PROBLEM REQUIREMENTS | Your reply should be the records below, duplicated exactly, with any picture removed.

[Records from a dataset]

-*-*-

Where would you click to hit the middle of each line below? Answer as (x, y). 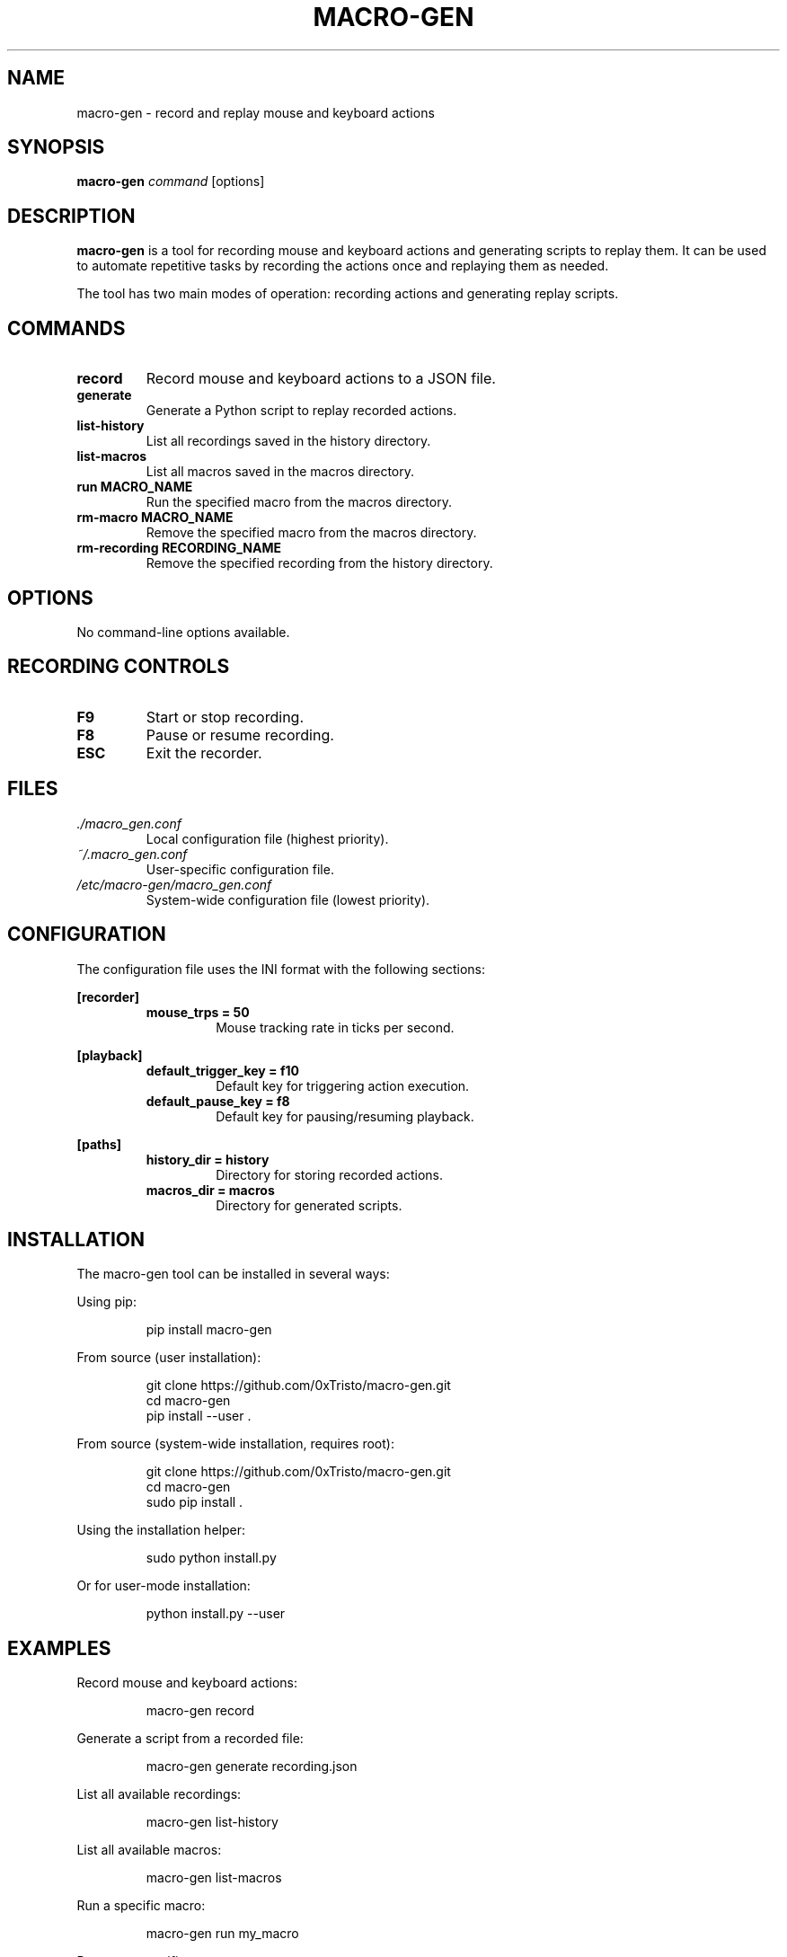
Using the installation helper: (161, 1530)
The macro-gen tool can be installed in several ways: (233, 1274)
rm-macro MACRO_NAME (155, 518)
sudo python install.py (211, 1558)
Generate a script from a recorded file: (190, 1739)
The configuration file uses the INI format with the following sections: (281, 969)
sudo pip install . (195, 1502)
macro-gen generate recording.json (252, 1767)
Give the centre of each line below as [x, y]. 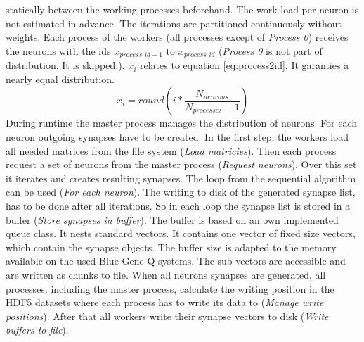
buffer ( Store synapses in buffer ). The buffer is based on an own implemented [172, 219]
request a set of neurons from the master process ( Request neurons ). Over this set [181, 164]
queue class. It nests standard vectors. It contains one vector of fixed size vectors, [181, 233]
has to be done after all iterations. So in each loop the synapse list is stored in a [178, 205]
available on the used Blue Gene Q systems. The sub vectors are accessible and [176, 261]
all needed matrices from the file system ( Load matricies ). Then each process [171, 150]
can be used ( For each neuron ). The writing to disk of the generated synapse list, [181, 192]
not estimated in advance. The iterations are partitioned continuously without [174, 23]
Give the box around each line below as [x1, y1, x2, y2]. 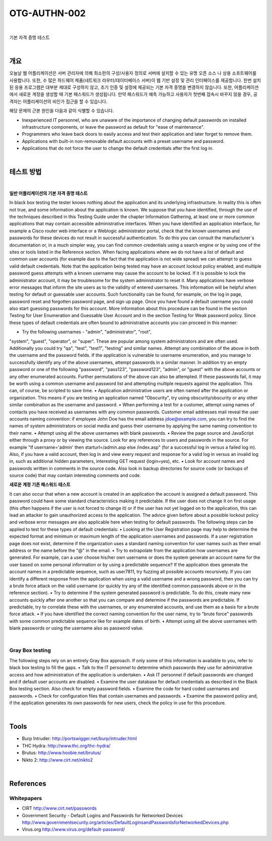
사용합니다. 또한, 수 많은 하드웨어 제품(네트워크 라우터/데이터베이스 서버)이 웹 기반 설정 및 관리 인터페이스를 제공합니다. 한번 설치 [9, 77, 261, 83]
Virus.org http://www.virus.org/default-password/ [22, 826, 125, 832]
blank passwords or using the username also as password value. [9, 625, 144, 631]
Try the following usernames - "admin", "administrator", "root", [22, 329, 152, 335]
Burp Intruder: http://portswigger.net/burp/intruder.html [22, 735, 137, 742]
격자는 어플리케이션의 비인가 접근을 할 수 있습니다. [9, 98, 108, 104]
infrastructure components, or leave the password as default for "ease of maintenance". [22, 124, 205, 130]
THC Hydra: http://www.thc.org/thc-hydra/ [22, 743, 111, 749]
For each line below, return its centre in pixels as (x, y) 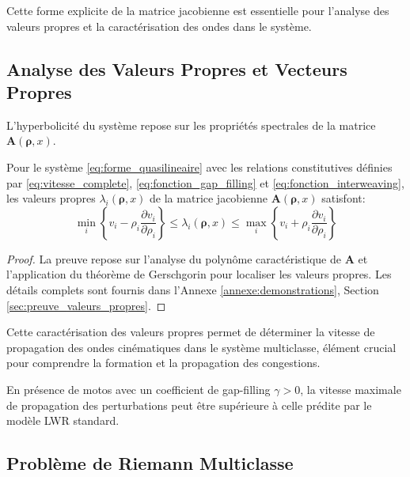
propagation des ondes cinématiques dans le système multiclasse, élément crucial (201, 347)
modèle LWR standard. (63, 420)
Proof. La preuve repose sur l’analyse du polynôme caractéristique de (174, 258)
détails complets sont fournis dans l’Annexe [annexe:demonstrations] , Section (193, 289)
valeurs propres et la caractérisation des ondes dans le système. (159, 26)
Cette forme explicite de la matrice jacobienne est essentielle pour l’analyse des (198, 10)
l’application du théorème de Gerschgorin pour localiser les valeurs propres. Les (199, 274)
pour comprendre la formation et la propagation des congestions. (163, 363)
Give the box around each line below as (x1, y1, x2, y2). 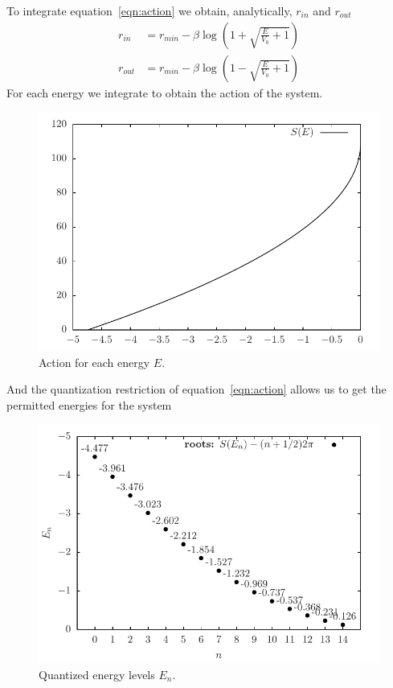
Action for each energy (39, 353, 150, 370)
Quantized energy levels (39, 665, 155, 682)
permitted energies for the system (6, 396, 172, 413)
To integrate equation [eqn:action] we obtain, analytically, (6, 2, 293, 19)
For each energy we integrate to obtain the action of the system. (6, 84, 323, 101)
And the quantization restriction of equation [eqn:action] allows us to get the (6, 381, 387, 398)
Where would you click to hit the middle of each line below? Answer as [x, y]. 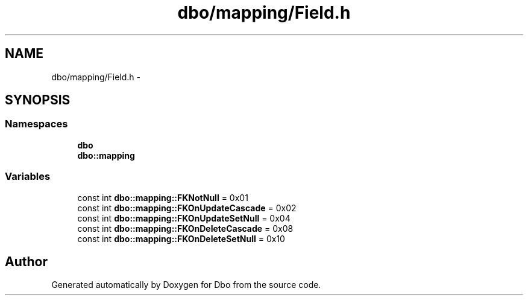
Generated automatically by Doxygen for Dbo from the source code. [186, 285]
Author [26, 261]
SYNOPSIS [38, 100]
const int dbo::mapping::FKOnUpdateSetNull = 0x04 [184, 218]
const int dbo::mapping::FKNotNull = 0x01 [163, 197]
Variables [28, 177]
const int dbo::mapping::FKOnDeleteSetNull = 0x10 [181, 238]
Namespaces [36, 124]
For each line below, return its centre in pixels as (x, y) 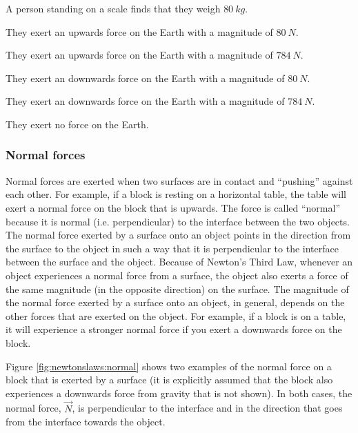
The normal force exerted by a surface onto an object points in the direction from (178, 235)
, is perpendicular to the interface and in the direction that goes (207, 408)
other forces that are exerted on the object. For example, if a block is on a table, (176, 315)
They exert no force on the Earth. (77, 124)
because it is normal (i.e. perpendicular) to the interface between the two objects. (178, 221)
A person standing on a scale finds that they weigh (113, 8)
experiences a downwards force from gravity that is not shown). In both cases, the (179, 393)
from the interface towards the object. (86, 422)
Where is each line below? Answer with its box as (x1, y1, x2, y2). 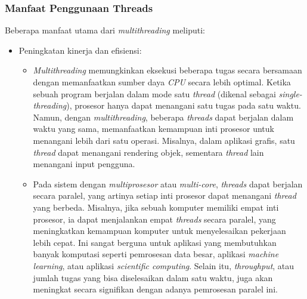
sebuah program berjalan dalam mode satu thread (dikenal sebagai (33, 87, 276, 100)
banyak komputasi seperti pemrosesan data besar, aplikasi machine (33, 248, 279, 260)
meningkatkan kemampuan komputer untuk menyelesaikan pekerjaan (33, 224, 286, 237)
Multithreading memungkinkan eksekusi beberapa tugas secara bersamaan (33, 64, 302, 76)
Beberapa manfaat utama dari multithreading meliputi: (5, 24, 205, 36)
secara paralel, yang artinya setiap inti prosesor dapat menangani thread (33, 189, 296, 202)
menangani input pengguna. (33, 158, 135, 170)
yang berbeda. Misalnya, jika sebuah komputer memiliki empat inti (33, 201, 279, 213)
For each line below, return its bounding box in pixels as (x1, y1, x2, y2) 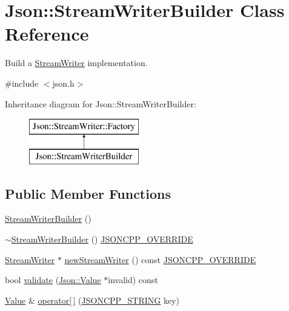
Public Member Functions (5, 184, 171, 202)
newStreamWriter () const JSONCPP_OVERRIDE (64, 253, 256, 266)
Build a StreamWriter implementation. (5, 56, 148, 69)
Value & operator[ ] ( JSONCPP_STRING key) (5, 293, 180, 306)
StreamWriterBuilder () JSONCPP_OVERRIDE (11, 233, 193, 246)
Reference (5, 21, 89, 46)
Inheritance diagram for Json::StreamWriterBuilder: (5, 97, 196, 110)
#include (5, 76, 39, 89)
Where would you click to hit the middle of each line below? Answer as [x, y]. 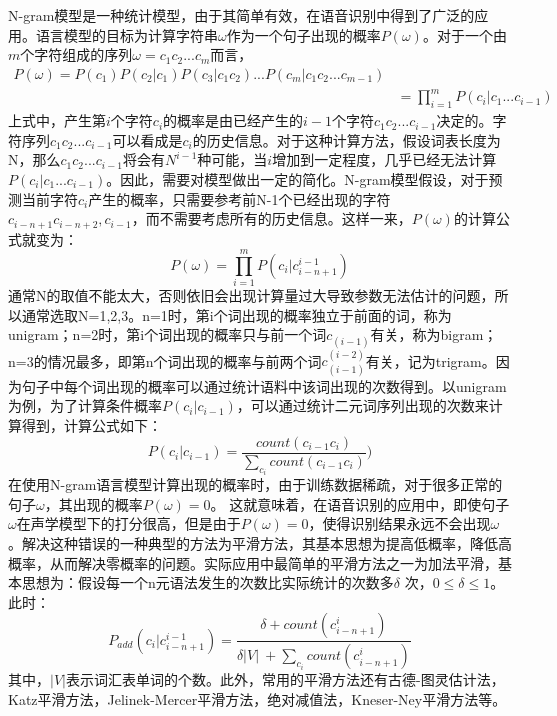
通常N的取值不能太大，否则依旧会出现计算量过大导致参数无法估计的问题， [251, 295]
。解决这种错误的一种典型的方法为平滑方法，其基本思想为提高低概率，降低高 [260, 542]
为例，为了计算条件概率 [85, 405]
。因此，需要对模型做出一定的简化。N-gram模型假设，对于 [297, 178]
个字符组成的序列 [76, 54]
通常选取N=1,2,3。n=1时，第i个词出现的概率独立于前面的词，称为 [236, 314]
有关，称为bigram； [434, 334]
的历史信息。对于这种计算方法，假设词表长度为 [346, 139]
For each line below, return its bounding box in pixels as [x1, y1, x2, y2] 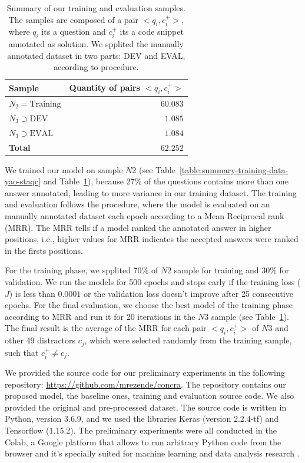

-*-*-

EXERCISE ANSWER |
Where would you click to hit the middle of each line below? Answer as (x, y). 
Using the installation helper: (161, 1530)
The macro-gen tool can be installed in several ways: (233, 1274)
rm-macro MACRO_NAME (155, 518)
sudo python install.py (211, 1558)
Generate a script from a recorded file: (190, 1739)
The configuration file uses the INI format with the following sections: (281, 969)
sudo pip install . (195, 1502)
macro-gen generate recording.json (252, 1767)
Give the centre of each line below as [x, y]. 
buffer ( Store synapses in buffer ). The buffer is based on an own implemented [172, 219]
request a set of neurons from the master process ( Request neurons ). Over this set [181, 164]
queue class. It nests standard vectors. It contains one vector of fixed size vectors, [181, 233]
has to be done after all iterations. So in each loop the synapse list is stored in a [178, 205]
available on the used Blue Gene Q systems. The sub vectors are accessible and [176, 261]
all needed matrices from the file system ( Load matricies ). Then each process [171, 150]
can be used ( For each neuron ). The writing to disk of the generated synapse list, [181, 192]
not estimated in advance. The iterations are partitioned continuously without [174, 23]
Give the box around each line below as [x1, y1, x2, y2]. 
사용합니다. 또한, 수 많은 하드웨어 제품(네트워크 라우터/데이터베이스 서버)이 웹 기반 설정 및 관리 인터페이스를 제공합니다. 한번 설치 [9, 77, 261, 83]
Virus.org http://www.virus.org/default-password/ [22, 826, 125, 832]
blank passwords or using the username also as password value. [9, 625, 144, 631]
Try the following usernames - "admin", "administrator", "root", [22, 329, 152, 335]
Burp Intruder: http://portswigger.net/burp/intruder.html [22, 735, 137, 742]
격자는 어플리케이션의 비인가 접근을 할 수 있습니다. [9, 98, 108, 104]
infrastructure components, or leave the password as default for "ease of maintenance". [22, 124, 205, 130]
THC Hydra: http://www.thc.org/thc-hydra/ [22, 743, 111, 749]
For each line below, return its centre in pixels as (x, y) 
propagation des ondes cinématiques dans le système multiclasse, élément crucial (201, 347)
modèle LWR standard. (63, 420)
Proof. La preuve repose sur l’analyse du polynôme caractéristique de (174, 258)
détails complets sont fournis dans l’Annexe [annexe:demonstrations] , Section (193, 289)
valeurs propres et la caractérisation des ondes dans le système. (159, 26)
Cette forme explicite de la matrice jacobienne est essentielle pour l’analyse des (198, 10)
l’application du théorème de Gerschgorin pour localiser les valeurs propres. Les (199, 274)
pour comprendre la formation et la propagation des congestions. (163, 363)
Give the box around each line below as (x1, y1, x2, y2). 
Action for each energy (39, 353, 150, 370)
Quantized energy levels (39, 665, 155, 682)
permitted energies for the system (6, 396, 172, 413)
To integrate equation [eqn:action] we obtain, analytically, (6, 2, 293, 19)
For each energy we integrate to obtain the action of the system. (6, 84, 323, 101)
And the quantization restriction of equation [eqn:action] allows us to get the (6, 381, 387, 398)
Where would you click to hit the middle of each line below? Answer as [x, y]. 
Generated automatically by Doxygen for Dbo from the source code. [186, 285]
Author [26, 261]
SYNOPSIS [38, 100]
const int dbo::mapping::FKOnUpdateSetNull = 0x04 [184, 218]
const int dbo::mapping::FKNotNull = 0x01 [163, 197]
Variables [28, 177]
const int dbo::mapping::FKOnDeleteSetNull = 0x10 [181, 238]
Namespaces [36, 124]
For each line below, return its centre in pixels as (x, y) 
The normal force exerted by a surface onto an object points in the direction from (178, 235)
, is perpendicular to the interface and in the direction that goes (207, 408)
other forces that are exerted on the object. For example, if a block is on a table, (176, 315)
They exert no force on the Earth. (77, 124)
because it is normal (i.e. perpendicular) to the interface between the two objects. (178, 221)
A person standing on a scale finds that they weigh (113, 8)
experiences a downwards force from gravity that is not shown). In both cases, the (179, 393)
from the interface towards the object. (86, 422)
Where is each line below? Answer with its box as (x1, y1, x2, y2). 
sebuah program berjalan dalam mode satu thread (dikenal sebagai (33, 87, 276, 100)
banyak komputasi seperti pemrosesan data besar, aplikasi machine (33, 248, 279, 260)
meningkatkan kemampuan komputer untuk menyelesaikan pekerjaan (33, 224, 286, 237)
Multithreading memungkinkan eksekusi beberapa tugas secara bersamaan (33, 64, 302, 76)
Beberapa manfaat utama dari multithreading meliputi: (5, 24, 205, 36)
secara paralel, yang artinya setiap inti prosesor dapat menangani thread (33, 189, 296, 202)
menangani input pengguna. (33, 158, 135, 170)
yang berbeda. Misalnya, jika sebuah komputer memiliki empat inti (33, 201, 279, 213)
For each line below, return its bounding box in pixels as (x1, y1, x2, y2) 
Public Member Functions (5, 184, 171, 202)
newStreamWriter () const JSONCPP_OVERRIDE (64, 253, 256, 266)
Build a StreamWriter implementation. (5, 56, 148, 69)
Value & operator[ ] ( JSONCPP_STRING key) (5, 293, 180, 306)
StreamWriterBuilder () JSONCPP_OVERRIDE (11, 233, 193, 246)
Reference (5, 21, 89, 46)
Inheritance diagram for Json::StreamWriterBuilder: (5, 97, 196, 110)
#include (5, 76, 39, 89)
Where would you click to hit the middle of each line below? Answer as [x, y]. 
通常N的取值不能太大，否则依旧会出现计算量过大导致参数无法估计的问题， [251, 295]
。解决这种错误的一种典型的方法为平滑方法，其基本思想为提高低概率，降低高 [260, 542]
为例，为了计算条件概率 [85, 405]
。因此，需要对模型做出一定的简化。N-gram模型假设，对于 [297, 178]
个字符组成的序列 [76, 54]
通常选取N=1,2,3。n=1时，第i个词出现的概率独立于前面的词，称为 [236, 314]
有关，称为bigram； [434, 334]
的历史信息。对于这种计算方法，假设词表长度为 [346, 139]
For each line below, return its bounding box in pixels as [x1, y1, x2, y2] 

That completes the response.